▶ _Goal of the exercise_
From the data below, set down exactly the lines between the one holding "karvad ei ole" and the one holding "on ainult kärn;", inclusive, and no others.

Records drawn from a dataset
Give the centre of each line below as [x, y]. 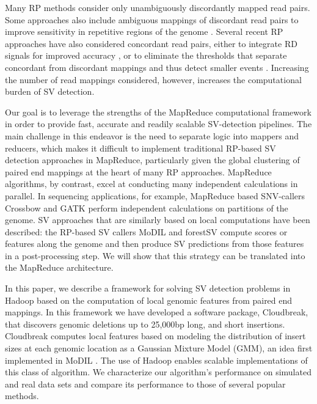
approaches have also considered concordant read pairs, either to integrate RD [151, 43]
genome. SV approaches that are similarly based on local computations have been [158, 220]
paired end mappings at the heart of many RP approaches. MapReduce [138, 171]
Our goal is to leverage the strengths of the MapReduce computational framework [158, 112]
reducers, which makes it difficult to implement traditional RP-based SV [140, 148]
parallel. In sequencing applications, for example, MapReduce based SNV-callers [155, 195]
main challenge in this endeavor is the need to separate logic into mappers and [152, 135]
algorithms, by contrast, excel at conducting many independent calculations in [151, 184]
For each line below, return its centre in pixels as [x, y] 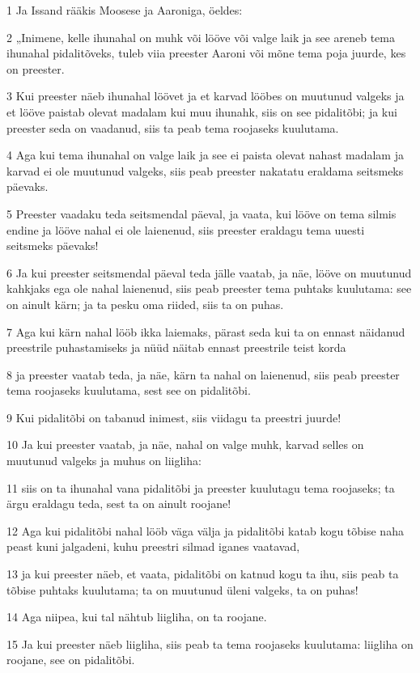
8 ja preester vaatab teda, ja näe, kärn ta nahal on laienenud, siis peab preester [203, 374]
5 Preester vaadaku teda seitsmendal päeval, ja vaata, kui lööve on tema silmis [202, 213]
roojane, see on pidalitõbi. [71, 660]
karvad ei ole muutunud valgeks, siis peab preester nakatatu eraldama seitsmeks [205, 170]
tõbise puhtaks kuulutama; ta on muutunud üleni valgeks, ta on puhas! [182, 589]
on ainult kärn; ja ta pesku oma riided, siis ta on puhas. [145, 304]
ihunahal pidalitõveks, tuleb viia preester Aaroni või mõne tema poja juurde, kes [206, 53]
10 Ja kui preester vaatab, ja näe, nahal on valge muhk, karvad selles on [185, 444]
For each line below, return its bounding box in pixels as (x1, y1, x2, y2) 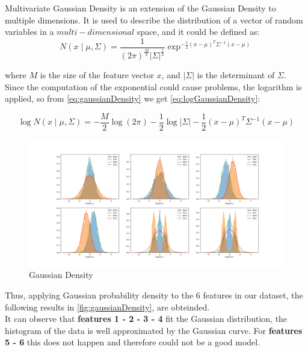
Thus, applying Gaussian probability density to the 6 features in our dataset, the (5, 289, 303, 301)
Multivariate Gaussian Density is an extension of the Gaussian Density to (5, 2, 276, 14)
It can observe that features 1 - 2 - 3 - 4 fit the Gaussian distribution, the (5, 312, 288, 325)
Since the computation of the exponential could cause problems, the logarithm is (5, 80, 302, 93)
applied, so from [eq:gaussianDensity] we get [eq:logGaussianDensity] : (5, 92, 260, 105)
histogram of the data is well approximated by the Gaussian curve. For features (5, 324, 303, 336)
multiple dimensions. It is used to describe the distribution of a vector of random (5, 13, 303, 26)
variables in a (5, 25, 54, 38)
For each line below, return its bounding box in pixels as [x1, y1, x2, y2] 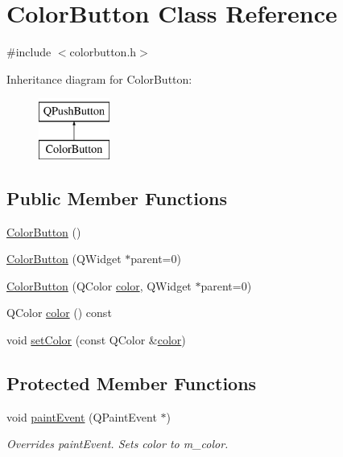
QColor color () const [6, 304, 112, 321]
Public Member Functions [6, 185, 227, 210]
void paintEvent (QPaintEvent [6, 408, 157, 425]
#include [6, 43, 52, 60]
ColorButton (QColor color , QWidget [6, 277, 192, 294]
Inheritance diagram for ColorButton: [6, 70, 192, 87]
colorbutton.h [69, 43, 137, 60]
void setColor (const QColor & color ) [6, 331, 186, 348]
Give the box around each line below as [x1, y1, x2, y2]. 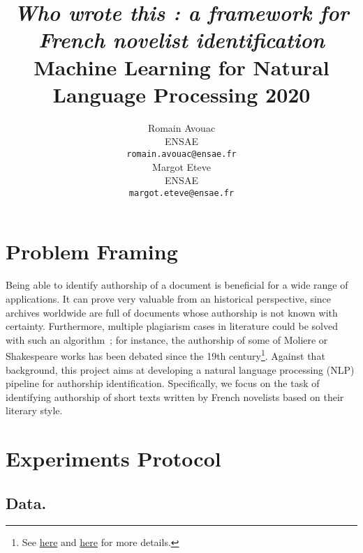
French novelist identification [38, 25, 325, 54]
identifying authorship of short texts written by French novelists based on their [6, 389, 344, 404]
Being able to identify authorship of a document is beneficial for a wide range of [6, 278, 348, 292]
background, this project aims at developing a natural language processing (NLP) [6, 362, 355, 377]
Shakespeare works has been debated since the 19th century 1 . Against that [6, 347, 325, 363]
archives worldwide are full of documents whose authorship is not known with [6, 305, 338, 319]
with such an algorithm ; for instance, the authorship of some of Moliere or [6, 332, 328, 347]
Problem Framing [6, 237, 178, 266]
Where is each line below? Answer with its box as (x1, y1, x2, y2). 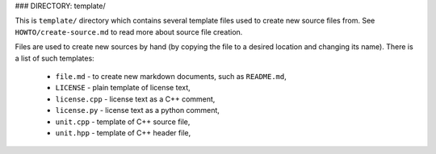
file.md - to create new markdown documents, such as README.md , (55, 71, 287, 81)
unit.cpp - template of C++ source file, (55, 117, 191, 127)
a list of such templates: (15, 53, 94, 63)
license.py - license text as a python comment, (55, 106, 220, 115)
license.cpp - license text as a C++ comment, (55, 94, 216, 104)
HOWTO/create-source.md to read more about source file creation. (15, 27, 243, 36)
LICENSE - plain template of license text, (55, 83, 191, 93)
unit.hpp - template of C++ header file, (55, 127, 191, 137)
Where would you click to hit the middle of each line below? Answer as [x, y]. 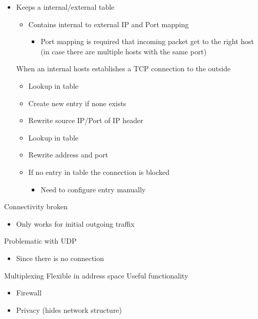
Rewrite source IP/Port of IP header [86, 120]
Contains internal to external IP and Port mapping [109, 24]
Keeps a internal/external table [65, 7]
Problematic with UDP [40, 241]
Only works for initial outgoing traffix [75, 223]
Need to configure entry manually [93, 189]
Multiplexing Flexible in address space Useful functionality [96, 275]
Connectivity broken [36, 206]
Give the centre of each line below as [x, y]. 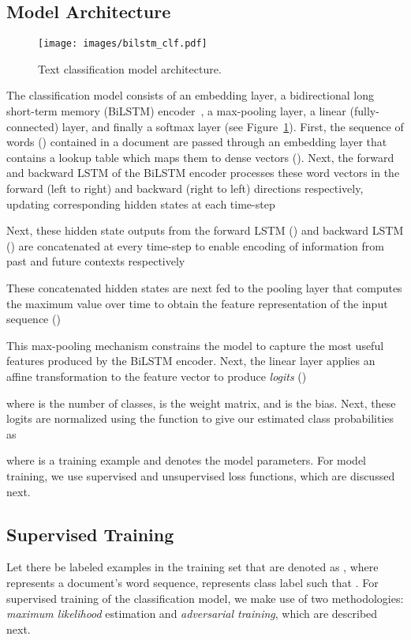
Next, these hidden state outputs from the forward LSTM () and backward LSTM [205, 230]
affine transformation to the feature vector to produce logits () [157, 376]
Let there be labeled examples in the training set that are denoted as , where [192, 567]
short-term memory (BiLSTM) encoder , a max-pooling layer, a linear [176, 111]
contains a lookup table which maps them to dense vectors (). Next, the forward [200, 157]
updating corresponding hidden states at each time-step [141, 203]
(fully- [364, 111]
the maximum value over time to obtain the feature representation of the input [197, 303]
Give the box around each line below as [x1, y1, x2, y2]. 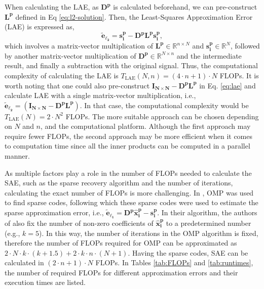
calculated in [5, 257, 44, 268]
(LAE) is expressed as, [5, 21, 74, 32]
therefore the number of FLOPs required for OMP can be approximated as [5, 237, 237, 248]
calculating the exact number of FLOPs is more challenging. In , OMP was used [5, 187, 254, 198]
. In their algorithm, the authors [157, 207, 257, 218]
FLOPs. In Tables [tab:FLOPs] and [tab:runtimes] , [95, 257, 253, 268]
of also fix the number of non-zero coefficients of [5, 217, 154, 228]
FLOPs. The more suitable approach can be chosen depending [65, 111, 259, 121]
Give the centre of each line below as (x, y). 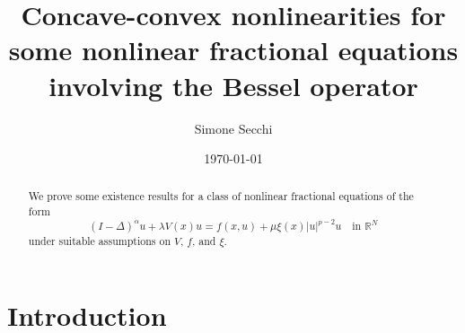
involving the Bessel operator (233, 85)
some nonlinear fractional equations (233, 50)
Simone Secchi (233, 128)
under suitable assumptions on (99, 240)
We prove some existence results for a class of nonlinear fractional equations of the (221, 196)
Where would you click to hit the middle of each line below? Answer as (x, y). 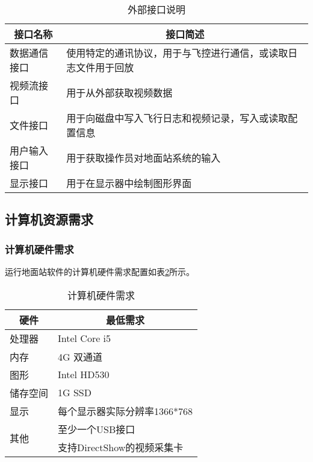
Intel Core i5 (85, 338)
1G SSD (75, 393)
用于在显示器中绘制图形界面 (129, 183)
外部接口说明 (156, 9)
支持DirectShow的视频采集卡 (121, 447)
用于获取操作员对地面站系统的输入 (144, 158)
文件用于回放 (105, 67)
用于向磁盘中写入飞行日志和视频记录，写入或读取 (177, 118)
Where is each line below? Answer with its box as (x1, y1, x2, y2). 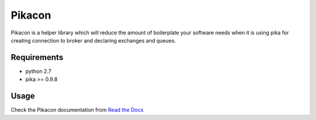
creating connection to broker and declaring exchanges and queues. (11, 37, 176, 44)
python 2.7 (25, 68, 52, 75)
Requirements (11, 52, 64, 62)
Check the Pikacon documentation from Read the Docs (11, 107, 143, 114)
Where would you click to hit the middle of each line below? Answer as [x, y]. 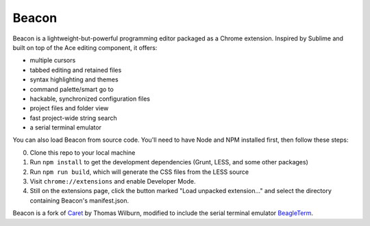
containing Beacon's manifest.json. [79, 200]
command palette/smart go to [72, 89]
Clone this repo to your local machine [83, 152]
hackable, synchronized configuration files [90, 99]
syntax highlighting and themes [74, 79]
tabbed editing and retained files [76, 70]
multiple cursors [53, 60]
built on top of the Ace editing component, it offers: [85, 47]
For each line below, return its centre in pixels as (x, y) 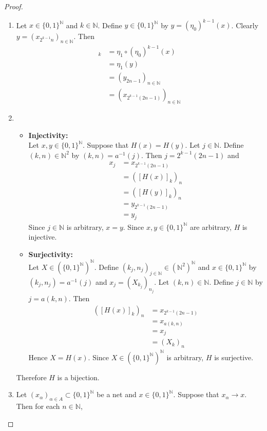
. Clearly (245, 25)
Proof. (14, 6)
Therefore (31, 377)
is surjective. (234, 357)
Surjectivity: (51, 254)
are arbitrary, (211, 227)
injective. (43, 237)
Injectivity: (48, 135)

▶ _Written solution_
karvad ei ole muutunud valgeks, siis peab preester nakatatu eraldama seitsmeks [205, 170]
tõbise puhtaks kuulutama; ta on muutunud üleni valgeks, ta on puhas! [182, 589]
on ainult kärn; ja ta pesku oma riided, siis ta on puhas. [145, 304]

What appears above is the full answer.